You are currently viewing Pourquoi le moustique tigre trouve “un contexte favorable” à son développement autour de Toulouse

Pourquoi le moustique tigre trouve “un contexte favorable” à son développement autour de Toulouse

Humidité, chaleur, et habitat pavillonnaire : le moustique tigre trouve à Toulouse et en Haute-Garonne tous les ingrédients pour s’installer, lui et sa (très) grande famille…

Une décennie déjà qu’il pourrit nos chaudes soirées, et qu’on le traque au quotidien. En cet été 2022, on célèbre un drôle d’anniversaire : les dix ans de la découverte du premier tigre moustique un Toulouse. Le nocif en effet montré patte blanche pour la première fois dans la Ville rose en 2012, huit ans après sa première apparition en France métropolitaine, du côté de Menton (Alpes-Maritimes). , outre le Sud, il a colonisé la quasi-totalité de la France : « Après le Morbihan l’an dernier, les grosses chaleurs en Bretagne cet été devait le pousser jusqu’au Finistère », prévient déjà Jean-Sébastien Dehecq, entomologiste médical et ingénieur sanitaire à l’ARS Occitanie. Avec une piqûre de rappel à la clé : une fois qu’il est là, il y reste.

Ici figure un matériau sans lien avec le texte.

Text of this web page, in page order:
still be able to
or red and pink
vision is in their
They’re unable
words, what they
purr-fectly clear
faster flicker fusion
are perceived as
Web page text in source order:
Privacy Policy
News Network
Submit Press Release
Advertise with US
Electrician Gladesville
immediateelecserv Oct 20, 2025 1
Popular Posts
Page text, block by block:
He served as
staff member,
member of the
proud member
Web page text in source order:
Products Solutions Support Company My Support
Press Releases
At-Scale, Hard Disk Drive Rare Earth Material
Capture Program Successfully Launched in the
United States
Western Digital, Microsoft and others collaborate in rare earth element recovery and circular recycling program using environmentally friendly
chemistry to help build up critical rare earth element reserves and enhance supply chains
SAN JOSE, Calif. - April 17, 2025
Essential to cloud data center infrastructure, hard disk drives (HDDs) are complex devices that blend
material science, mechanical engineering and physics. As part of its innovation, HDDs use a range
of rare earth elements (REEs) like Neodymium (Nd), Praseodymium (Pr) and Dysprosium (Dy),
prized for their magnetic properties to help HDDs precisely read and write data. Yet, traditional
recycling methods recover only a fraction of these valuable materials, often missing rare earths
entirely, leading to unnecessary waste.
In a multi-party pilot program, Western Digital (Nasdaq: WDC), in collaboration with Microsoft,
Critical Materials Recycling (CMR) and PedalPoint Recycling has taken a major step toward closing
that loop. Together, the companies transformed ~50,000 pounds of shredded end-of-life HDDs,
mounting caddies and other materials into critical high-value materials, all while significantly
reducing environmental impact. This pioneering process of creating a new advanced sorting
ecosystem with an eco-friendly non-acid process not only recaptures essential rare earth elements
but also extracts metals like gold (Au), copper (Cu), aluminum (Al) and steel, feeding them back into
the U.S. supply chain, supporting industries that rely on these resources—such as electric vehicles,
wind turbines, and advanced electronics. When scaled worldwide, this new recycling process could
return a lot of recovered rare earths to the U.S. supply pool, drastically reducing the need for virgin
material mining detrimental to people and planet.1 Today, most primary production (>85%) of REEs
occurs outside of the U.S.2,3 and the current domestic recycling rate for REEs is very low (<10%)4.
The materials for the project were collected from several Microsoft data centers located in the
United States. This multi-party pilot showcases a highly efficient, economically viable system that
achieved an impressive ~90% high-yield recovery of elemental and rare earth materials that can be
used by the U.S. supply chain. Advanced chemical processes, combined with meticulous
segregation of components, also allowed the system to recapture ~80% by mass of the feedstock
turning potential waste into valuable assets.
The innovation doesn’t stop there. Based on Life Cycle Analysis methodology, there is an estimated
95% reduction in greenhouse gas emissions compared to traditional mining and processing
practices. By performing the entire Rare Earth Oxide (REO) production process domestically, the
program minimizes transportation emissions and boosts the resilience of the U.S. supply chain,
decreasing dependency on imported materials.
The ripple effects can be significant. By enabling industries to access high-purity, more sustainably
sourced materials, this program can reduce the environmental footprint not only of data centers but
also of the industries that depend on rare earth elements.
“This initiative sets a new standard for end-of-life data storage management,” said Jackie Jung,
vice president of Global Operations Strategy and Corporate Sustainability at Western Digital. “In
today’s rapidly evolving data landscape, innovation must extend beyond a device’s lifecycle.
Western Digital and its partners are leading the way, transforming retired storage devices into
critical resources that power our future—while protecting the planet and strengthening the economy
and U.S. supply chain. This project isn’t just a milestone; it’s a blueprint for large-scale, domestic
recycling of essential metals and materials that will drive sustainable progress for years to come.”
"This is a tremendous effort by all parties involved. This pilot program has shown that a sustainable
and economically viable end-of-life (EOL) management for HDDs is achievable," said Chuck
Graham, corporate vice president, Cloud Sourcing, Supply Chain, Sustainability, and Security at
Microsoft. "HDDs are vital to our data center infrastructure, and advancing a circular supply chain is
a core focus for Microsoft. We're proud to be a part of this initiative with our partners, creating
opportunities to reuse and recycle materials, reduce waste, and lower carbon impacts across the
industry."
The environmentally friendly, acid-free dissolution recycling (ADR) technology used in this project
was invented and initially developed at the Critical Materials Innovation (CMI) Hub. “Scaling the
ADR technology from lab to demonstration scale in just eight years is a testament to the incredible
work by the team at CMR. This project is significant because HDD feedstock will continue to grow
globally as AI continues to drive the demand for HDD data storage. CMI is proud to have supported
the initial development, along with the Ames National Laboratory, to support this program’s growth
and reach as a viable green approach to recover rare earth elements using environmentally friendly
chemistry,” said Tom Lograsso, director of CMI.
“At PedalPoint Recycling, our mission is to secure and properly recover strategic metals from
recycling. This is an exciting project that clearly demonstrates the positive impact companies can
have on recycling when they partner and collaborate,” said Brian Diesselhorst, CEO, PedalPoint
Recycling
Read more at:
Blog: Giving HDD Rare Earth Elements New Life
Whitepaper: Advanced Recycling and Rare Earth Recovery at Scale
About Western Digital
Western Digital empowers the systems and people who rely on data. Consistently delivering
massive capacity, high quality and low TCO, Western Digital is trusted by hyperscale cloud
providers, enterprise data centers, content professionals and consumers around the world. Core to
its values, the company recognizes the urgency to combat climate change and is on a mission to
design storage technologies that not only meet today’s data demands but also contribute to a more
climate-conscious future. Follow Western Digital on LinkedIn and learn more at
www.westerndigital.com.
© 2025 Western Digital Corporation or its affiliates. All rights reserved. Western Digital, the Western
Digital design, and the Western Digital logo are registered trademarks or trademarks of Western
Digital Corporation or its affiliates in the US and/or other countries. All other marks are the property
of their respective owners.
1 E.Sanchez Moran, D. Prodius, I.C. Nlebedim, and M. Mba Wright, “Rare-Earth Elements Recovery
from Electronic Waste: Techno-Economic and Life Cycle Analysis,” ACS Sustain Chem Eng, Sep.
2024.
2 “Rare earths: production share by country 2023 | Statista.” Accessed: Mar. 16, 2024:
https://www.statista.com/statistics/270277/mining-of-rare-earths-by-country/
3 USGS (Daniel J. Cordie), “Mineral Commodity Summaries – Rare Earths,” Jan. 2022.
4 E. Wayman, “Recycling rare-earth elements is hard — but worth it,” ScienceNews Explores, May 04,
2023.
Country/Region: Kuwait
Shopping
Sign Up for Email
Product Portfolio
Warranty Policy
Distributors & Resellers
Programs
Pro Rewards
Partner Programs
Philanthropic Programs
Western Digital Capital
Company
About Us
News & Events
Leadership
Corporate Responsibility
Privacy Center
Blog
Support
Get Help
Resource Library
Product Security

« Dans le Top 5 des plus pénibles au monde »

« On a tenté de lutter contre, mais c’est une des espèces de moustiques les plus envahissantes au monde », appuie Grégory L’Ambert, entomologiste médical à l’EID (Entente interdépartementale pour la démoustication) Méditerranée.

“Sur 3 500 espèces de moustiques, il est dans le Top 5 des plus pénibles”.

Grégory L’AmbertEntomologiste médical à l’EID Méditerranée

À Toulouse comme ailleurs, le schéma d’implantation de la moustique tigre est le même : après son introduction, sa présence « monte en puissance, jusqu’à atteindre un palier. Comme ce sont des parasites, ce n’est pas une espèce qui va se réguler elle-même. Si vous mettez 500 seaux d’eau dans le jardin, vous aurez probablement des larves dans les 500, et vous aurez alors créé un insectarium géant », prévient Grégory L’Ambert, qui dispense aussi ses conseils pour lutter contre sa prolifération.

« Un contexte toulousain favorable à la nuisance »

« Pour que le moustique tigre s’implante et se développe, il lui faut de la chaleur et de l’humidité », résume Grégory L’Ambert. « Et on sait qu’à Toulouse, il se développe bien, il prolifère ».

“Avec une conjonction de chaleur et d’humidité, il y a un contexte toulousain assez favorable à la nuisance, dans les zones pavillonnaires”.

Grégory L’Ambert

« On lui donne le gîte et le couvert »

« Le moustique ne sait bien évidemment pas s’il est à Nice, Lyon, Marseille ou Toulouse. Mais ce dont il va avoir besoin, ce sont des points d’eau réguliers, des chaleurs raisonnables et de l’humidité ».

“Il y a autour de cette ville des secteurs assez humides et cela peut clairement contribuer au fait qu’on est ennuyé plus souvent (par le moustique tigre, ndlr) à Toulouse qu’à Montpellier”.

Grégory L’Ambert

Dans la Ville rose et sa périphérie se trouve donc le parfait combo entre « présence de chaleur, de végétation », et surtout « de l’eau apportée par l’homme… » Car pour Grégory L’Ambert, « on lui donne le gîte et le couvert ».

D’après l’ARS, « 302 communes sont désormais colonisées par le moustique tigre en Haute-Garonne, représentant 92 % de la population : soit toute l’agglomération de Toulousemais aussi Muret, Saint Gaudens… » Seul résiste réellement le Haut-Comminges, jusqu’à quand ?

Vidéos : en ce moment sur Actu

Moins de moustiques en hypercentre que dans les quartiers périphériques

Si l’hypercentre de Toulouse est a priori moins touché par le phénomène que les quartiers périphériques et les communes limitrophes, ce ne serait pas tant à cause de la pollution, que du fait de la densité urbaine : « Dans des espaces plus minéralisés, où l’habitat est davantage collectif, il y a moins de gîtes pour les moustiques, qui préfèrent l’habitat pavillonnaire », juge Grégory L’Ambert.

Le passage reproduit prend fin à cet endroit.